عَنْ حُذَيْفَةَ رضي الله عنه قَالَ : قَالَ رَسُوْلُ اللهِ صلى الله عليه وسلم : إِنَّ مَا أَتَخَوَّفُ عَلَيْكُمْ رَجُلٌ قَرَأَ الْقُرْآنَ حَتَّى إِذَا رُئِيَتْ بَهْجَتُهُ عَلَيْهِ، وَكَانَ رِدْئاً لِلإِسْلاَمِ، غَيَّرَهُ إِلىَ مَا شَاءَ اللهُ، فَانْسَلَخَ مِنْهُ وَنَبَذَهُ وَرَاءَ ظَهْرِهِ، وَسَعَى عَلىَ جَارِهِ بِالسَّيْفِ، وَرَمَاهُ بِالشِّرْكِ، قُلْتُ : يَا نَبِيَّ اللهِ، أَيُّهُمَا أَوْلىَ بِالشِّرْكِ ، الْمَرْمِيُّ أَمِ الرَّامِيْ ؟ قَالَ : بَلِ الرَّامِيْ. (حَدِيْثٌ صَحِيْحٌ رَوَاهُ الْبُخَارِيُّ فِي التَّارِيْخِ الْكَبِيْرِ وَالْبَزَّارُ وَاَبُوْ يَعْلَى الْمَوْصِلِيُّ فِيْ مُسْنَدِهِ وَالطَّحَاوِيُّ فِيْ مُشْكِلِ الْآَثَارِ وَأَبُوْ نُعَيْمٍ فِيْ مَعْرِفَةِ الصَّحَابَةِ وَصَحَّحَهُ ابْنُ حِبَّانَ)

“hudzaifah radhiyallaahu ‘anhu mengatakan: rasulullah shallallahu ‘alaihi wa sallam bersabda: sebetulnya suatu yg aku takutkan atas kamu merupakan seseorang pria yang membaca al - qur’an, sampai - sampai sehabis dia nampak indah karna al - qur’an dan juga jadi penolong agama islam, dia merubahnya pada apa yang telah jadi kehendak allah. dia membebaskan pribadinya dari al - qur’an, melemparnya ke balik dan juga melanda tetangganya dengan pedang dengan sebab telah syirik. saya bertanya: wahai nabi allah, siapakah di antara keduanya yang lebih berhak menyandang kesyirikan, yang dituduh syirik ataupun yang menuduh? dia menanggapi: malah orang yang menuduh syirik yang lebih berhak menyandang kesyirikan. ”

hadits tersebut diriwayatkan oleh ibnu hibban dalam shahih - nya, (hadits nomor. 81) , abu nu’aim dalam ma’rifat al - shahabah, (hadits nomor. 1747) dan juga al - thahawi dalam musykil al - atsar, (hadits nomor. 725). dishahihkan oleh al - albani, dalam silsilat al - ahadits al - shahihah, (hadits nomor. 3201).

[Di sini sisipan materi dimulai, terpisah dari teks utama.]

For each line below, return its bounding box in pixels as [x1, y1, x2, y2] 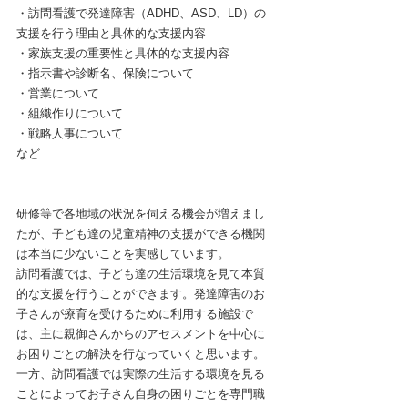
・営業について [16, 86, 99, 100]
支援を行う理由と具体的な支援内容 [16, 25, 206, 40]
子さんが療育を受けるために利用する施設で [16, 306, 253, 321]
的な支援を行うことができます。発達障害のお [16, 286, 265, 301]
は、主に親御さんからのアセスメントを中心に [16, 326, 265, 341]
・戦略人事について [16, 126, 123, 140]
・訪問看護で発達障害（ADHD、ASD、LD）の [16, 5, 266, 20]
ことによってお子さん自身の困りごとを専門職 [16, 386, 265, 401]
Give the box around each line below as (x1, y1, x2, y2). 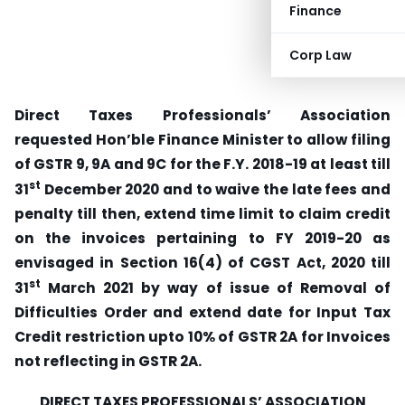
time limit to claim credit (200, 204, 391, 224)
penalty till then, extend (14, 204, 200, 224)
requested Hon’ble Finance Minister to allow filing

hadits tersebut membagikan pelajaran tentang kalangan takfiri, yang ciri - cirinya merupakan:

membaca al - qur’an. di mari bisa jadi terdapat yang bertanya, bukankah umat islam pula membaca al - qur’an? benar begitu. tetapi iktikad hadits tersebut, kalangan takfiri (gampang meng kafirkan orang islam) ini fokus kajiannya merupakan menghafalkan al - qur’an dan juga bacaannya aja dan juga jadi energi tarik banyak orang, dengan tidak mendalami ilmu agama yang lain, paling utama fiqih akidah, dan menafsirkan (AL) qur an dengan pendapatnya seorang diri.

tidak hanya teks al - qur’an mereka yang jadi energi tarik, mereka juga nampak militan dalam membela islam, melebihi militansi mayoritas orang.

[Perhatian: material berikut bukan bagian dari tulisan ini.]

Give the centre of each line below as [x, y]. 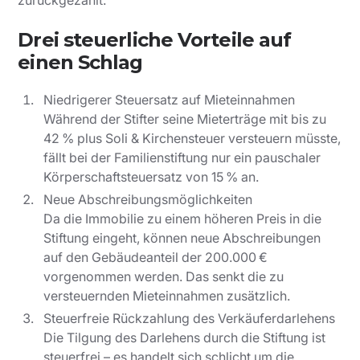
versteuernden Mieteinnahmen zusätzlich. [167, 296]
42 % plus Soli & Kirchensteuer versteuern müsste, [192, 139]
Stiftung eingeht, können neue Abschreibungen [182, 238]
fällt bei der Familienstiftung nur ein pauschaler [182, 158]
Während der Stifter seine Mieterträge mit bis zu [185, 119]
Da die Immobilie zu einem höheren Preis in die [183, 219]
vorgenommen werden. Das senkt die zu [164, 277]
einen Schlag [80, 63]
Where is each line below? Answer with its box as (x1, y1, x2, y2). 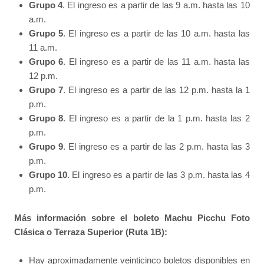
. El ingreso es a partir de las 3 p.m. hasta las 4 (67, 170, 250, 180)
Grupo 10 (28, 170, 67, 180)
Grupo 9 (28, 141, 63, 152)
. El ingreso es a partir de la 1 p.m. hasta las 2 (63, 113, 250, 124)
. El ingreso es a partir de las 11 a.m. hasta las (63, 57, 250, 67)
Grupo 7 (28, 85, 63, 95)
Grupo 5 (28, 28, 63, 39)
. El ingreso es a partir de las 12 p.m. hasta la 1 (62, 85, 250, 95)
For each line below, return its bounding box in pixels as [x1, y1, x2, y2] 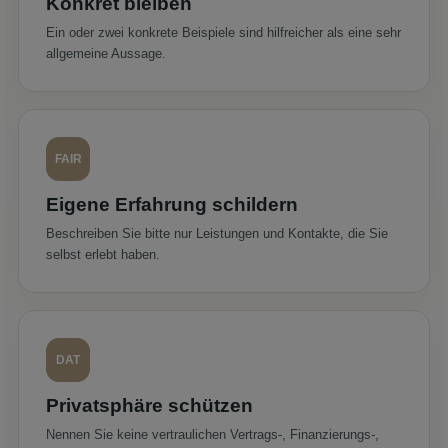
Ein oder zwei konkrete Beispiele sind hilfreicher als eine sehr [46, 24, 401, 40]
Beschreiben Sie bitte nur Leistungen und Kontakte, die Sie [46, 225, 388, 241]
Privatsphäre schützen [46, 394, 253, 416]
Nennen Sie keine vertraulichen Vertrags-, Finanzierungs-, [46, 426, 379, 442]
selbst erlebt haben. [46, 246, 160, 262]
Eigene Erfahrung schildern [46, 193, 298, 215]
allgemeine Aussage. [46, 45, 166, 61]

mereka mengkafirkan dan juga mensyirikkan banyak orang, sekalipu para ulama bila tdk sama serupa uraian mereka, disebabkan uraian mereka yang dangkal pada agama. sudah benda tentu, orang yg mudah mengkafirkan teman , hendak lebih mudah membid’ahkan dan juga menyangka sesat banyak orang. bid’ah dan juga sesat, lebih ringan daripada syirik dan juga kafir.

sehabis mensyirikkan dan juga mengkafirkan banyak orang, hingga mereka dengan gampang dan juga yaqin menewaskan umat islam dengan sebab mereka telah kafir dan juga syirik.

sesungguhnya mereka yang lebih layak menemukan label syirik, disebabkan mereka mensyirikkan orang - orang muslim yang tidak syirik.

berusia ini terdapat sekelompok umat islam, yg ajaran pokoknya merupakan mensyirikkan dan juga mengkafirkan umat islam yang lain, kemudian menewaskan dan juga membantai mereka dengan sebab telah kafir tersebut. perihal ini serupa yang dicoba oleh kelompok is dan juga isis, pemeluk setia dan juga penyebar ajaran kitab - kitab syaikh muhammad bin abdul wahhab an - najdi dan juga murid - muridnya. berkaitan dengan lahirnya kelompok teroris - takfiri tersebut.